Go through the data below. List every line that holds the word "block".

--

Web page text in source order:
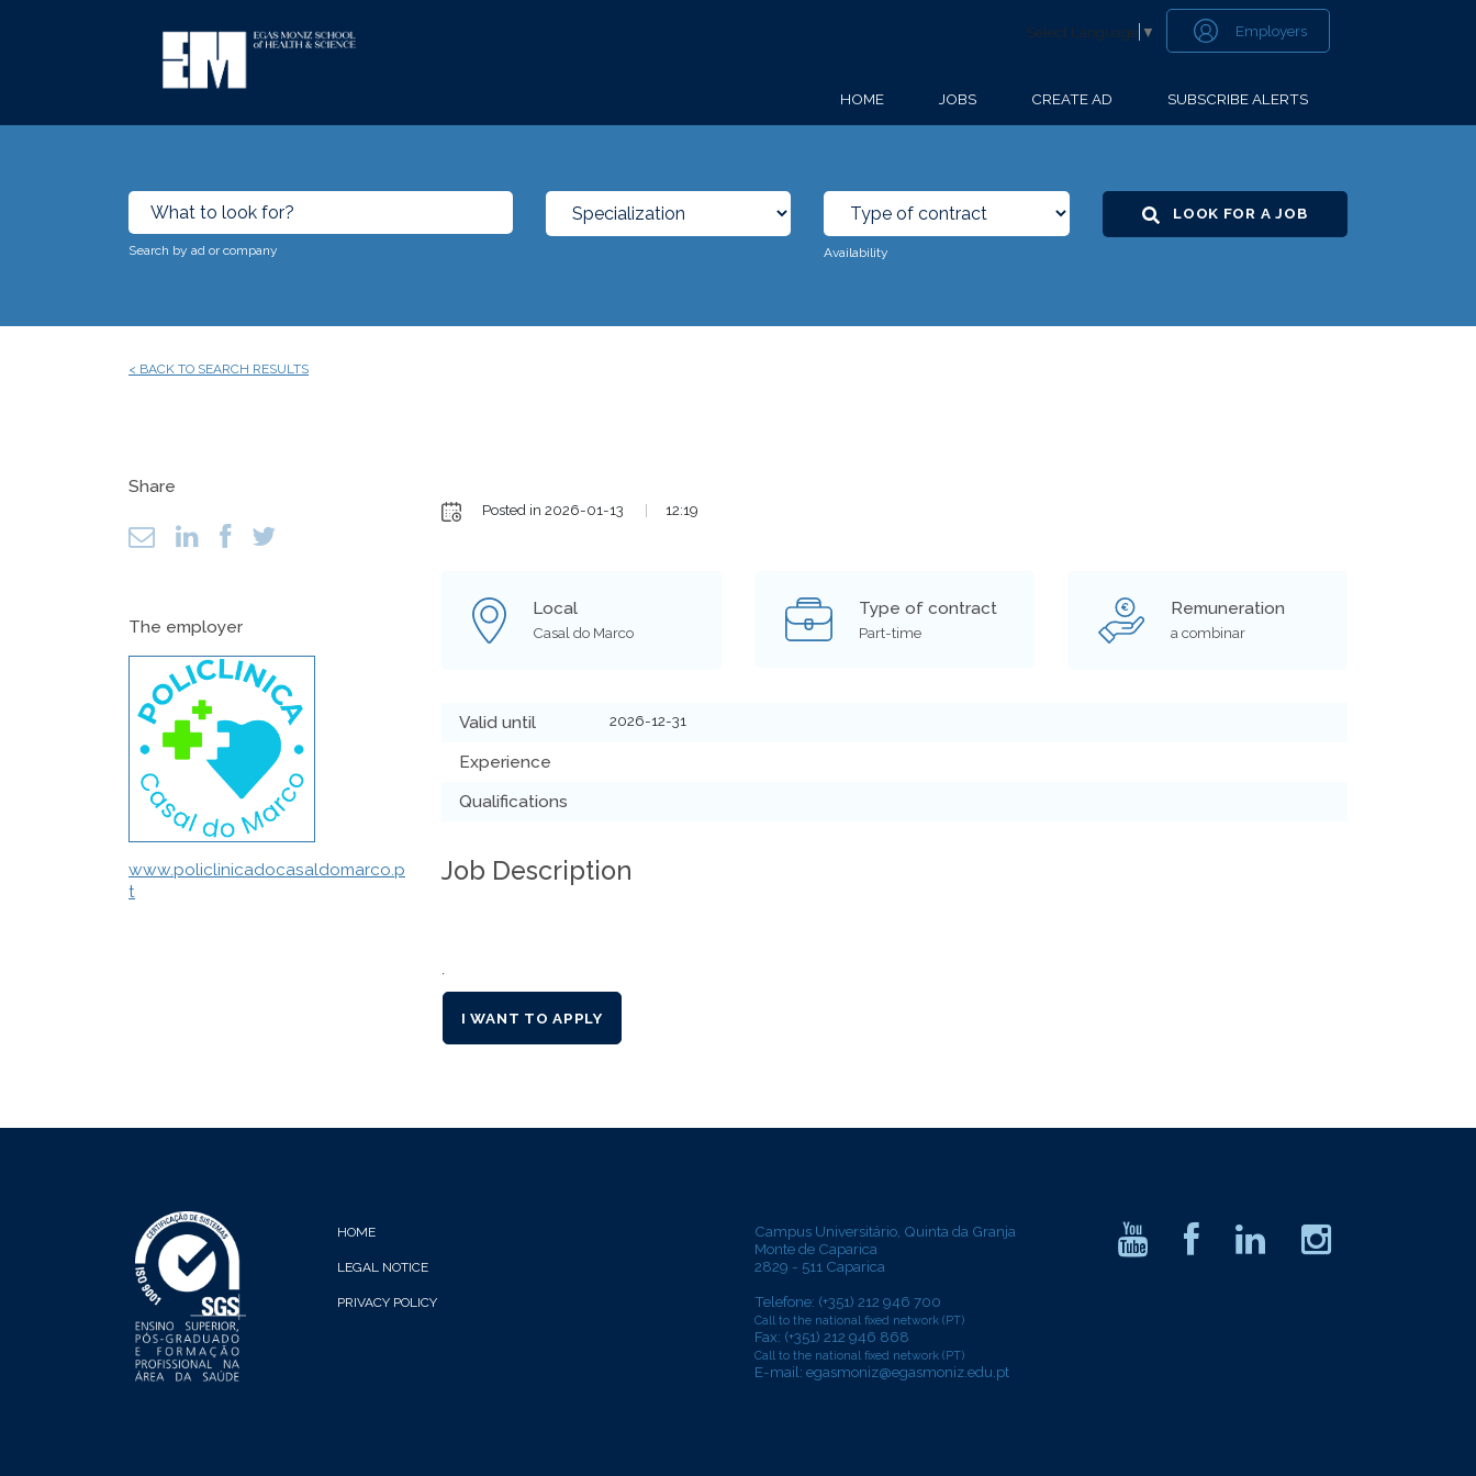
Select Language ▼ Employers
HOME JOBS CREATE AD SUBSCRIBE ALERTS
Search by ad or company Availability
LOOK FOR A JOB
< BACK TO SEARCH RESULTS
Share
The employer
www.policlinicadocasaldomarco.p
t
Posted in 2026-01-13 | 12:19
Local
Casal do Marco
Type of contract
Part-time
€ Remuneration
a combinar
Valid until 2026-12-31
Experience
Qualifications
Job Description
´
I WANT TO APPLY
HOME
LEGAL NOTICE
PRIVACY POLICY
Campus Universitário, Quinta da Granja
Monte de Caparica
2829 - 511 Caparica
Telefone: (+351) 212 946 700
Call to the national fixed network (PT)
Fax: (+351) 212 946 868
Call to the national fixed network (PT)
E-mail: egasmoniz@egasmoniz.edu.pt
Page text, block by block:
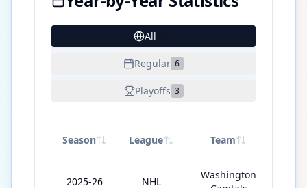
All
Regular 6
Playoffs 3
Season League Team
2025-26 NHL
Washington
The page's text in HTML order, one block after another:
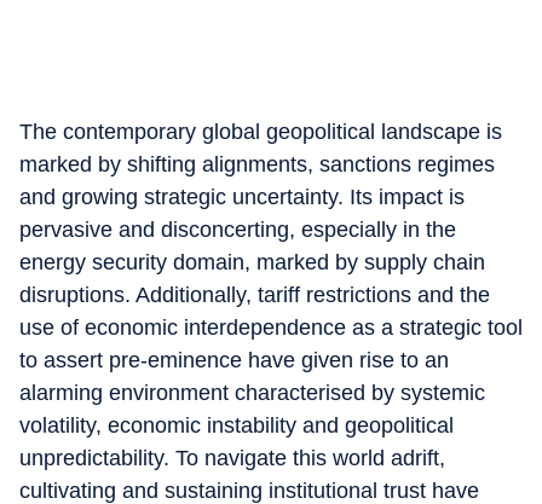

--

**Solution for this exercise:**
Page text, block by block:
The page's text in HTML order, one block after another:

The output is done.